Tuesday, June 2, 2009

Popular Culture

I attended an invited panel session at CRPP today entitled: Popular Culture and Education is Asia. Panel included Peter Demerath (University of Minnesota), Zawawi Ibrahim (University Malaya) and Yoshitaka Mori (Tokyo University of the Arts).

What I take away for my research are these questions:

From Demerath

1. MMOG is a playground that attracts players from all nooks and corners of the world. Various culture and practices emerge when people of all background meet and interact. Players become "cultural innovators" whose identities emerge from the negotiation and "orchestration" of competing discourses and social structures.

Beyond MMOG, what are the multiple networks that have "educational effects" on players' identity development?

How is the mass culture associated with globalising era, consumerism and individual freedom mediate players' identity development?
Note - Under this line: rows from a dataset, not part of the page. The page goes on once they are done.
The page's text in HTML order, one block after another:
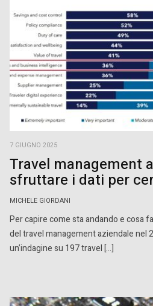
7 GIUGNO 2025
Travel management
sfruttare i dati per
MICHELE GIORDANI
Per capire come sta andando e cosa
del travel management aziendale nel
un’indagine su 197 travel […]
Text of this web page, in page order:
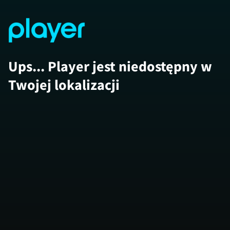
Ups... Player jest niedostępny w
Twojej lokalizacji
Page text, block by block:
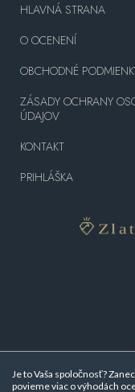
Je to Vaša spoločnosť?
povieme viac ovýhodách
HLAVNÁ STRANA
O OCENENÍ
OBCHODNÉ
ZÁSADY OCHRANY
ÚDAJOV
KONTAKT
PRIHLÁŠKA
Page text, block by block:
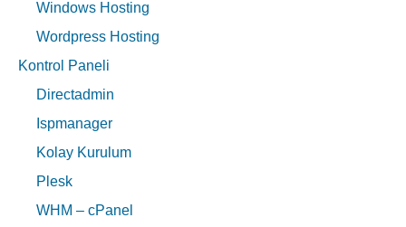
Windows Hosting
Wordpress Hosting
Kontrol Paneli
Directadmin
Ispmanager
Kolay Kurulum
Plesk
WHM – cPanel
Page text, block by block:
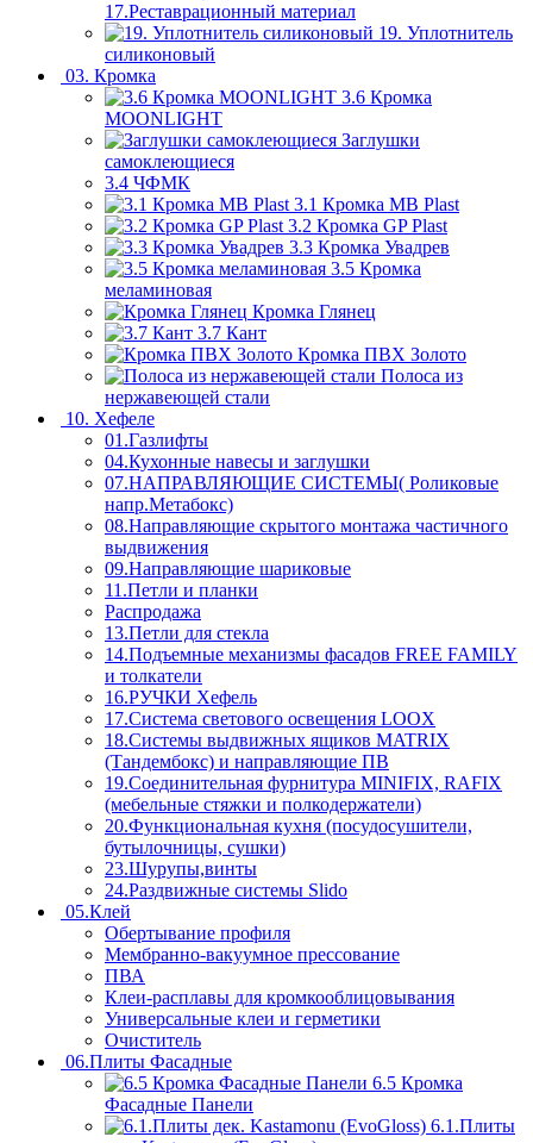
17.Реставрационный материал
19. Уплотнитель
силиконовый
03. Кромка
3.6 Кромка
MOONLIGHT
Заглушки
самоклеющиеся
3.4 ЧФМК
3.1 Кромка MB Plast
3.2 Кромка GP Plast
3.3 Кромка Увадрев
3.5 Кромка
меламиновая
Кромка Глянец
3.7 Кант
Кромка ПВХ Золото
Полоса из
нержавеющей стали
10. Хефеле
01.Газлифты
04.Кухонные навесы и заглушки
07.НАПРАВЛЯЮЩИЕ СИСТЕМЫ( Роликовые
напр.Метабокс)
08.Направляющие скрытого монтажа частичного
выдвижения
09.Направляющие шариковые
11.Петли и планки
Распродажа
13.Петли для стекла
14.Подъемные механизмы фасадов FREE FAMILY
и толкатели
16.РУЧКИ Хефель
17.Система светового освещения LOOX
18.Системы выдвижных ящиков MATRIX
(Тандембокс) и направляющие ПВ
19.Соединительная фурнитура MINIFIX, RAFIX
(мебельные стяжки и полкодержатели)
20.Функциональная кухня (посудосушители,
бутылочницы, сушки)
23.Шурупы,винты
24.Раздвижные системы Slido
05.Клей
Обертывание профиля
Мембранно-вакуумное прессование
ПВА
Клеи-расплавы для кромкооблицовывания
Универсальные клеи и герметики
Очиститель
06.Плиты Фасадные
6.5 Кромка
Фасадные Панели
6.1.Плиты
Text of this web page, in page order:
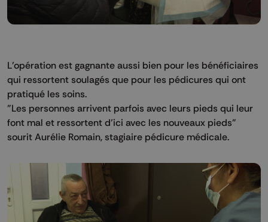
L’opération est gagnante aussi bien pour les bénéficiaires
qui ressortent soulagés que pour les pédicures qui ont
pratiqué les soins.
"Les personnes arrivent parfois avec leurs pieds qui leur
font mal et ressortent d’ici avec les nouveaux pieds"
sourit Aurélie Romain, stagiaire pédicure médicale.
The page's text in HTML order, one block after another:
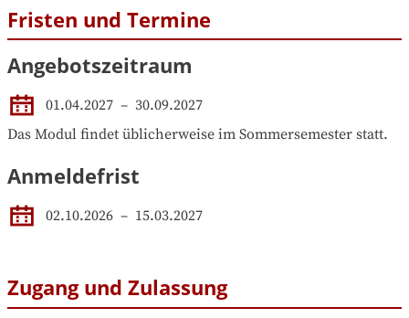
Fristen und Termine
Angebotszeitraum
01.04.2027 – 30.09.2027
Das Modul findet üblicherweise im Sommersemester statt.
Anmeldefrist
02.10.2026 – 15.03.2027
Zugang und Zulassung
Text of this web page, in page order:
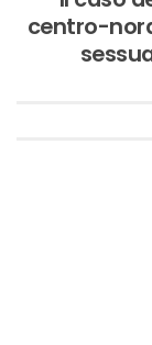
centro-
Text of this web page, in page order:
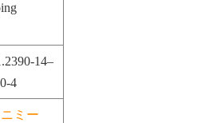
14–
4
ミー
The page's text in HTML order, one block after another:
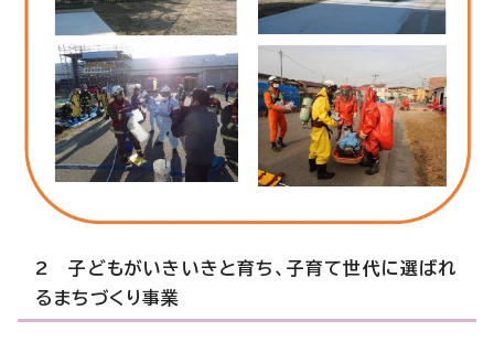
2 子どもがいきいきと育ち、子育て世代に選ばれ
るまちづくり事業
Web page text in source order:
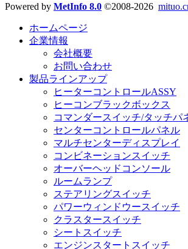
Powered by MetInfo 8.0 ©2008-2026
ホームページ
企業情報
会社概要
お問い合わせ
製品ラインアップ
ヒーターコントロールASSY
ヒーコンブラックボックス
コマンダースイッチ/タッチパ
センターコントロールパネル
マルチセンターディスプレイ
コンビネーションスイッチ
オーバーヘッドコンソール
ルームランプ
ステアリングスイッチ
パワーウィンドウースイッチ
クラスタースイッチ
シートスイッチ
エンジンスタートスイッチ
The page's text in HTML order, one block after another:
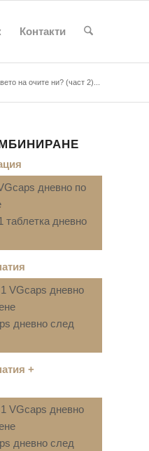
Контакти
на очите ни? (част 2)...
дневно по
таблетка дневно
VGcaps дневно
дневно след
+
VGcaps дневно
дневно след
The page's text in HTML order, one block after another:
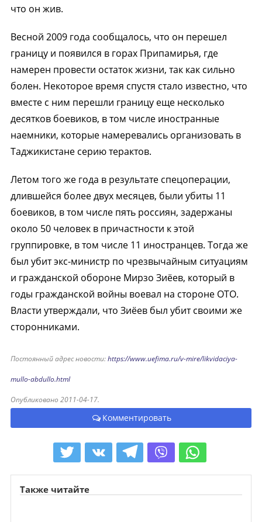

What kind of cultural resources players draw on to make powerful moral judgment about appropriate selves?

How players' identities impact how they "read" and what they take away from playing?

How to establish players' critical media and digital literacy? How do they learn these? And how they impact how players "read" and what they take away from playing?

From Zawawi

2. Cosplay is one of the emerging popular culture associated with media and videogames that transcend beyond game environment into the real world. Granado Espada too is a big hit with players for its baroque period costumes. I wonder what motivate players to engage in cosplay and how immersing in this culture (whether they are participants or just observers) impact how they "read" and what they take away from playing.

From Mori

3. When popular icon in television or videogame crosses into the realm of players' everyday life (Mori used the example of Doremon who makes an appearance in textbooks and other print materials), how would players read this development?

Do they see it to mean that the television programme or videogame associated with the popular icon is accepted by society as safe and good?

How would this perception impact how they "read" and what they take away from playing?

Granado Espada is the first and so far the only MMOG recommended to be used in Singapore Schools. While it has yet to make an appearance in the curriculum hours, only find solace in after-school activities, still what does it mean to players when they can play GE in school.

Another day to go for the conference tomorrow. I hope to take away as many probing questions for my research as possible.